- **ASSIGNMENT**:
For each line below, check for the word "example", then state how many lines contain it, with no other output.

- **Recorded data**:
>>>>

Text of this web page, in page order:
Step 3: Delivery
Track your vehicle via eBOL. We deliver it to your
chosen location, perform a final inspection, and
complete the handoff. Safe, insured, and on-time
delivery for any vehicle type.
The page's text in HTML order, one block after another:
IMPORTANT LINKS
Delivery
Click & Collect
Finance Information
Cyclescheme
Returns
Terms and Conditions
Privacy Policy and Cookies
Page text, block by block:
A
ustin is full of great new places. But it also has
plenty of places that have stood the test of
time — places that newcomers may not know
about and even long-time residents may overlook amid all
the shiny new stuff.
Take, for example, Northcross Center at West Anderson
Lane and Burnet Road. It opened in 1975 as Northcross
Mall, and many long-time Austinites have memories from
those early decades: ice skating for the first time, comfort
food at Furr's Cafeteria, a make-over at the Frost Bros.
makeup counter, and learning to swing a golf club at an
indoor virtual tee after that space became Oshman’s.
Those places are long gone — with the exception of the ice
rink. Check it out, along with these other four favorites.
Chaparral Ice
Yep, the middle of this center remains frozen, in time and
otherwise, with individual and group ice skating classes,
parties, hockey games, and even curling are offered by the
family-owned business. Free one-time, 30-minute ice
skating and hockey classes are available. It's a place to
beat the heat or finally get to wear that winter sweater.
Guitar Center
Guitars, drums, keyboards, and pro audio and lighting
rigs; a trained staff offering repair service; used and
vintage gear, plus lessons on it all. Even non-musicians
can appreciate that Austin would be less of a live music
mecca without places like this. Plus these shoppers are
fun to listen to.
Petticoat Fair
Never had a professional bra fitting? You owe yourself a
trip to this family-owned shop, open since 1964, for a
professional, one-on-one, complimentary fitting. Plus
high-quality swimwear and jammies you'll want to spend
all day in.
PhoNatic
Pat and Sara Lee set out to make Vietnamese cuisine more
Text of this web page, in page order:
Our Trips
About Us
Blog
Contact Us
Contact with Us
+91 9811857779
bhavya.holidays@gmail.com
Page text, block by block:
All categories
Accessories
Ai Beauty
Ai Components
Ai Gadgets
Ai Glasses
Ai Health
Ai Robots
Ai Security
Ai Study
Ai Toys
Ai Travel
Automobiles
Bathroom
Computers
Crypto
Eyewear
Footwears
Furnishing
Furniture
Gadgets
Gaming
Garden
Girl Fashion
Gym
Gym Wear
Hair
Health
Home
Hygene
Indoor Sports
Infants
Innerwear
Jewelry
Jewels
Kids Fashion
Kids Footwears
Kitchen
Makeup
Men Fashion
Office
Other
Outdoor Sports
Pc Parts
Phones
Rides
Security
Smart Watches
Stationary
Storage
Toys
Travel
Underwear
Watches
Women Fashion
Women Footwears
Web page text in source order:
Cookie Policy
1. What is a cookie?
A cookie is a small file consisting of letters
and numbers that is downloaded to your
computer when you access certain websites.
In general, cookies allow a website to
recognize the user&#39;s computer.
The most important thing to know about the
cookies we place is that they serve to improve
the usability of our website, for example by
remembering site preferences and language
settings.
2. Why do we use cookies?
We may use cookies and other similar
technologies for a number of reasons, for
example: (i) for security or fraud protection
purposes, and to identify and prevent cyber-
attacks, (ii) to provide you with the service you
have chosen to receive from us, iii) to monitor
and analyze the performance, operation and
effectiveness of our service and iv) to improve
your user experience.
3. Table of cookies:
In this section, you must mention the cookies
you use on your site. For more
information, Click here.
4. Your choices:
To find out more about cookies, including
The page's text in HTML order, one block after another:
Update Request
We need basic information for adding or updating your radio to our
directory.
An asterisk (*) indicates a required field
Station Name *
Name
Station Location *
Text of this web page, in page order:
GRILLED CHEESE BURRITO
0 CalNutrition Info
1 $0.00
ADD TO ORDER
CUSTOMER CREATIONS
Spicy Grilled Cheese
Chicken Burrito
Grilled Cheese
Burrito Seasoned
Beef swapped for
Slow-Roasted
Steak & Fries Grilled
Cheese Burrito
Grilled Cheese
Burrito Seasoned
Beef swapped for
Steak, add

<<<<

- **ANSWER TO THE EXERCISE**:
3